What to Watch Out For at the 2017 Aspen Ideas Festival

David K Gibson
The Aspen Institute
4 min readJun 26, 2017

For a dozen years now, I’ve been sitting in the back of the room at the Aspen Ideas Festival taking notes like an enthusiastic undergrad. By profession, I am a writer and editor, and my AIF job is to find perfect back-and-forths from the conversations happening in the front of the room, which are then clipped from video and sent to news and social media outlets. Big Ideas deserve exposure, and I’m one way the Aspen Institute makes sure those ideas get out.

I’ve seen a lot. I’ve seen news made, and tears shed. I’ve had my heart swell and brain sizzle with the passion of speakers, the performances of actors and musicians, the promise of new technologies. Through headphones plugged into the audio feed, I’ve had a dozen years of expertise, inspiration, and prognostication pumped directly into my skull. In between scheduled events, I’ve stood in line for a hot dog with world leaders and theoretical physicists.

I bring up the hot dogs (try the Devil Sauce) because the Ideas Festival is about so much more than panel discussions. It’s about impromptu discussions over breakfast, and a follow-up to a follow-up question taken in the wildflowers along a walking path. It’s a web of connections among attendees and speakers, it’s engaging demonstrations by sponsors, it’s art on display or created in the moment. It’s a dawn-until-almost-dawn intellectual marathon in one of the world’s most beautiful and hospitable towns.

This year, I’ve been given this platform to give you snippets of that world, too. In this space, I’ll try to give you a feel of what it’s like to be here on the ground, picking up the conversations that happen over lunch, reactions to sessions I couldn’t attend, and excitement for upcoming conversations. I’ll pass on some big ideas that show up in small sessions and aren’t rushed out to cable news.

But it all starts with a highlighter and the 2017 agenda, so I’ll start highlighting. The old aphorism “If you don’t have your health, you don’t have anything” applies at societal scale, and health policy has impacts we don’t often think about. That’s the thought behind the “Intersections” track at this year’s Spotlight Health forum. (All events are listed in Mountain Time.)

  • Health influences how we vote. (Health and US Politics, Friday at 10am.)
  • Health policy can be harnessed to combat violent extremism. (Quelling Violent Extremism with Public Health Tools, Friday at noon.)
  • The way we view food is health policy. (James Beard: America’s First Foodie. Film and Discussion, Friday at 4:15pm)
  • Art affects health. (Nourishing Heart and Body through Art, Friday at 7:30pm, and Music, Health, and Well-Being: Jon Batiste in Conversation with Walter Isaacson, Saturday at 4:15pm)
  • There will be plenty of talk about what’s going on in Congress this week, as well as of epidemics and crises we are currently facing. This track will be a good reminder of just how integral health policy to every other decision we make.

During Spotlight Health, Kathleen Sebelius will be interviewed by Walter Isaacson, and you won’t want to miss that. Isaacson will also talk with Richard Besser, the new president and CEO of the Robert Wood Johnson Foundation, and you won’t want to miss that either. And he’ll talk with jazz bandleader John Batiste about health and music, and by now you’re starting to see a pattern.

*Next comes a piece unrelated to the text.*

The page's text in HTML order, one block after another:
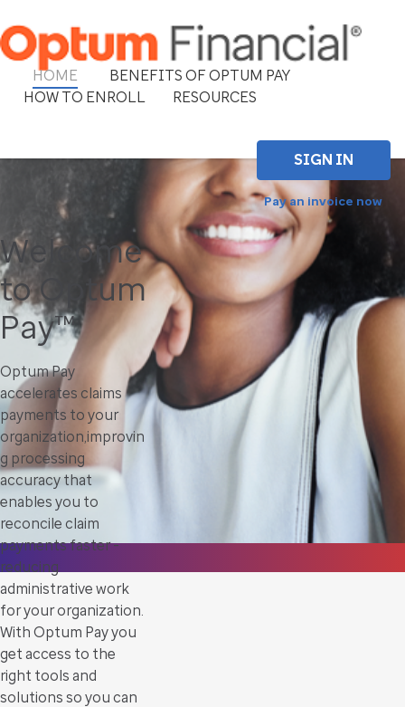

Walter Isaacson is stepping down from his role as President and CEO of the Aspen Institute, and it’s been our privilege to watch him interview some of the greatest thinkers alive. (If you read his books, he’s even good with the deceased.) So, if you haven’t seen him in action before, make sure he makes your personal agenda.

Some other health issues you might not have considered, but probably should:

  • Red Light for Traffic Deaths, Friday at 3pm
  • The Neuroscience of Poverty, Friday at 4:15pm
  • Human Health and the Planet, Saturday at noon
  • Fake Health News Metastasizes, Saturday at 7:30pm
  • The Epidemic of Loneliness, Sunday at 8am

I’ve packed my suitcase and am ready to go. Business casual, mostly, with a linen blazer because the weather will be perfect for a linen blazer. I’ve also packed a rain jacket and a warm softshell ski jacket, because there will be perfect weather for them, as well. I have notebooks, comfortable shoes, lip balm, and a pass to WeCycle — Aspen’s bikeshare program — already loaded on my phone. If you can’t make the trip, follow along with the festivities from the Ideas Festival site. I’ll be back over the next two weeks with more updates and insights from the festival.